◆ Work required:
Repeat the records exactly, minus the pictures.

◆ Entries supplied:
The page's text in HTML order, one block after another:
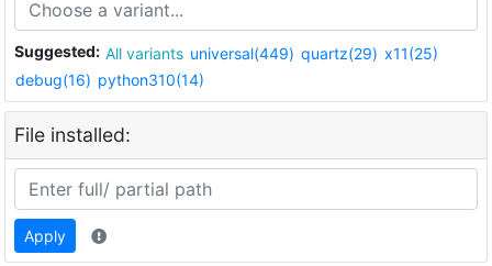
Suggested: All variants universal(449) quartz(29) x11(25)
debug(16) python310(14)
File installed:
Apply
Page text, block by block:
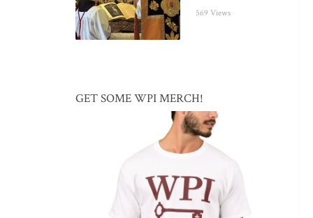
569 Views
GET SOME WPI MERCH!
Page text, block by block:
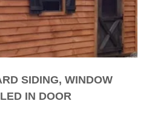
SIDING, WINDOW
IN DOOR
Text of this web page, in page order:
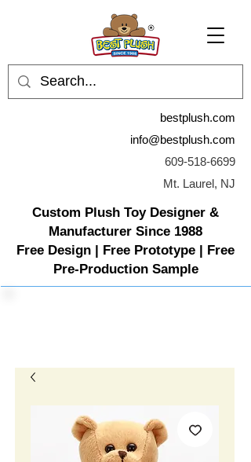
bestplush.com
info@bestplush.com
609-518-6699
Mt. Laurel, NJ
Custom Plush Toy Designer &
Manufacturer Since 1988
Free Design | Free Prototype | Free
Pre-Production Sample
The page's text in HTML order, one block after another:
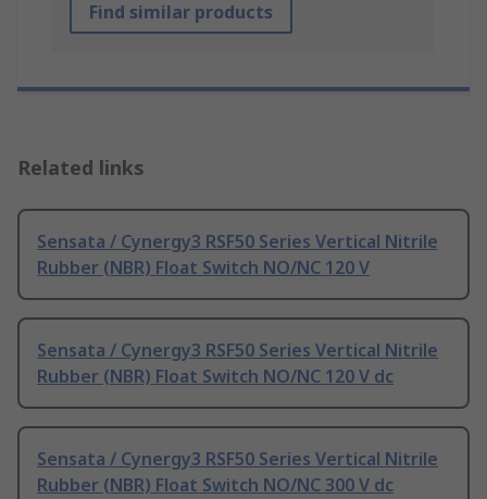
Find similar products
Related links
Sensata / Cynergy3 RSF50 Series Vertical Nitrile
Rubber (NBR) Float Switch NO/NC 120 V
Sensata / Cynergy3 RSF50 Series Vertical Nitrile
Rubber (NBR) Float Switch NO/NC 120 V dc
Sensata / Cynergy3 RSF50 Series Vertical Nitrile
Rubber (NBR) Float Switch NO/NC 300 V dc
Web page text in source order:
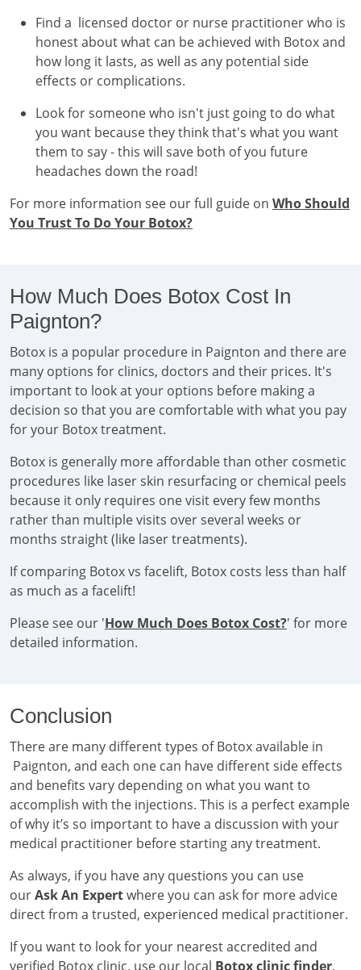
Find a licensed doctor or nurse practitioner who is
honest about what can be achieved with Botox and
how long it lasts, as well as any potential side
effects or complications.
Look for someone who isn't just going to do what
you want because they think that's what you want
them to say - this will save both of you future
headaches down the road!
For more information see our full guide on Who Should
You Trust To Do Your Botox?
How Much Does Botox Cost In
Paignton?
Botox is a popular procedure in Paignton and there are
many options for clinics, doctors and their prices. It's
important to look at your options before making a
decision so that you are comfortable with what you pay
for your Botox treatment.
Botox is generally more affordable than other cosmetic
procedures like laser skin resurfacing or chemical peels
because it only requires one visit every few months
rather than multiple visits over several weeks or
months straight (like laser treatments).
If comparing Botox vs facelift, Botox costs less than half
as much as a facelift!
Please see our 'How Much Does Botox Cost?' for more
detailed information.
Conclusion
There are many different types of Botox available in
Paignton, and each one can have different side effects
and benefits vary depending on what you want to
accomplish with the injections. This is a perfect example
of why it’s so important to have a discussion with your
medical practitioner before starting any treatment.
As always, if you have any questions you can use
ourAsk An Expertwhere you can ask for more advice
direct from a trusted, experienced medical practitioner.
If you want to look for your nearest accredited and
verified Botox clinic, use our local Botox clinic finder.
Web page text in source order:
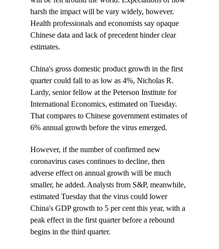
harsh the impact will be vary widely, however.
Health professionals and economists say opaque
Chinese data and lack of precedent hinder clear
estimates.
China's gross domestic product growth in the first
quarter could fall to as low as 4%, Nicholas R.
Lardy, senior fellow at the Peterson Institute for
International Economics, estimated on Tuesday.
That compares to Chinese government estimates of
6% annual growth before the virus emerged.
However, if the number of confirmed new
coronavirus cases continues to decline, then
adverse effect on annual growth will be much
smaller, he added. Analysts from S&P, meanwhile,
estimated Tuesday that the virus could lower
China's GDP growth to 5 per cent this year, with a
peak effect in the first quarter before a rebound
begins in the third quarter.
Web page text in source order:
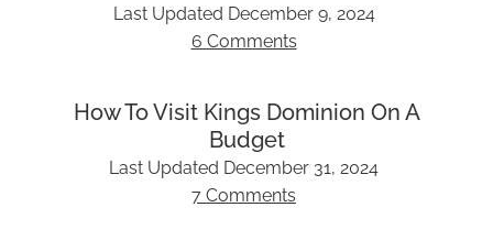
Last Updated December 9, 2024
6 Comments
How To Visit Kings Dominion On A
Budget
Last Updated December 31, 2024
7 Comments
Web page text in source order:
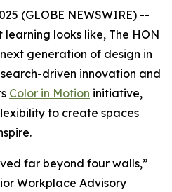
(GLOBE NEWSWIRE) --
learning looks like, The HON
generation of design in
driven innovation and
Color in Motion initiative,
to create spaces
far beyond four walls,”
Workplace Advisory
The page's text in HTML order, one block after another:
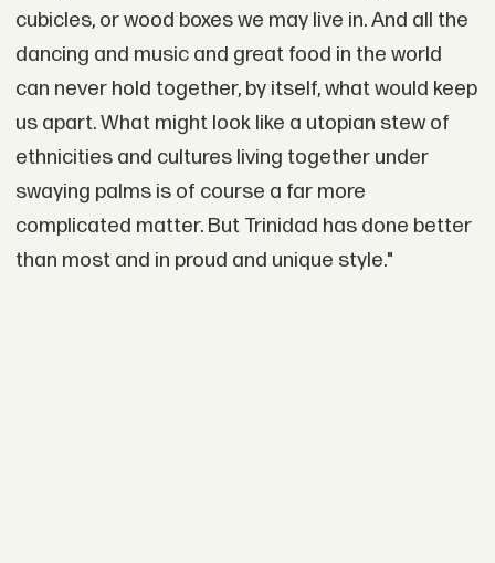
cubicles, or wood boxes we may live in. And all the
dancing and music and great food in the world
can never hold together, by itself, what would keep
us apart. What might look like a utopian stew of
ethnicities and cultures living together under
swaying palms is of course a far more
complicated matter. But Trinidad has done better
than most and in proud and unique style."
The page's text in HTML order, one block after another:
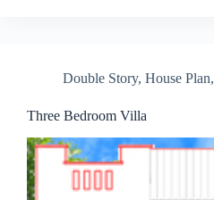
Double Story, House Plan,
Three Bedroom Villa
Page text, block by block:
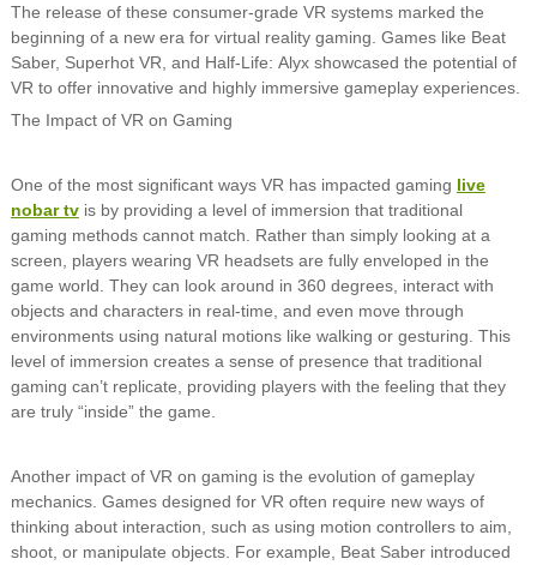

◆ Answer space:
The page's text in HTML order, one block after another:
Suggested: All variants universal(449) quartz(29) x11(25)
debug(16) python310(14)
File installed:
Apply
Page text, block by block:
569 Views
GET SOME WPI MERCH!
Page text, block by block:
SIDING, WINDOW
IN DOOR
Text of this web page, in page order:
bestplush.com
info@bestplush.com
609-518-6699
Mt. Laurel, NJ
Custom Plush Toy Designer &
Manufacturer Since 1988
Free Design | Free Prototype | Free
Pre-Production Sample
The page's text in HTML order, one block after another:
Find similar products
Related links
Sensata / Cynergy3 RSF50 Series Vertical Nitrile
Rubber (NBR) Float Switch NO/NC 120 V
Sensata / Cynergy3 RSF50 Series Vertical Nitrile
Rubber (NBR) Float Switch NO/NC 120 V dc
Sensata / Cynergy3 RSF50 Series Vertical Nitrile
Rubber (NBR) Float Switch NO/NC 300 V dc
Web page text in source order:
Find a licensed doctor or nurse practitioner who is
honest about what can be achieved with Botox and
how long it lasts, as well as any potential side
effects or complications.
Look for someone who isn't just going to do what
you want because they think that's what you want
them to say - this will save both of you future
headaches down the road!
For more information see our full guide on Who Should
You Trust To Do Your Botox?
How Much Does Botox Cost In
Paignton?
Botox is a popular procedure in Paignton and there are
many options for clinics, doctors and their prices. It's
important to look at your options before making a
decision so that you are comfortable with what you pay
for your Botox treatment.
Botox is generally more affordable than other cosmetic
procedures like laser skin resurfacing or chemical peels
because it only requires one visit every few months
rather than multiple visits over several weeks or
months straight (like laser treatments).
If comparing Botox vs facelift, Botox costs less than half
as much as a facelift!
Please see our 'How Much Does Botox Cost?' for more
detailed information.
Conclusion
There are many different types of Botox available in
Paignton, and each one can have different side effects
and benefits vary depending on what you want to
accomplish with the injections. This is a perfect example
of why it’s so important to have a discussion with your
medical practitioner before starting any treatment.
As always, if you have any questions you can use
ourAsk An Expertwhere you can ask for more advice
direct from a trusted, experienced medical practitioner.
If you want to look for your nearest accredited and
verified Botox clinic, use our local Botox clinic finder.
Web page text in source order:
harsh the impact will be vary widely, however.
Health professionals and economists say opaque
Chinese data and lack of precedent hinder clear
estimates.
China's gross domestic product growth in the first
quarter could fall to as low as 4%, Nicholas R.
Lardy, senior fellow at the Peterson Institute for
International Economics, estimated on Tuesday.
That compares to Chinese government estimates of
6% annual growth before the virus emerged.
However, if the number of confirmed new
coronavirus cases continues to decline, then
adverse effect on annual growth will be much
smaller, he added. Analysts from S&P, meanwhile,
estimated Tuesday that the virus could lower
China's GDP growth to 5 per cent this year, with a
peak effect in the first quarter before a rebound
begins in the third quarter.
Web page text in source order:
Last Updated December 9, 2024
6 Comments
How To Visit Kings Dominion On A
Budget
Last Updated December 31, 2024
7 Comments
Web page text in source order:
(GLOBE NEWSWIRE) --
learning looks like, The HON
generation of design in
driven innovation and
Color in Motion initiative,
to create spaces
far beyond four walls,”
Workplace Advisory
The page's text in HTML order, one block after another:
cubicles, or wood boxes we may live in. And all the
dancing and music and great food in the world
can never hold together, by itself, what would keep
us apart. What might look like a utopian stew of
ethnicities and cultures living together under
swaying palms is of course a far more
complicated matter. But Trinidad has done better
than most and in proud and unique style."
The page's text in HTML order, one block after another:
Double Story, House Plan,
Three Bedroom Villa
Page text, block by block:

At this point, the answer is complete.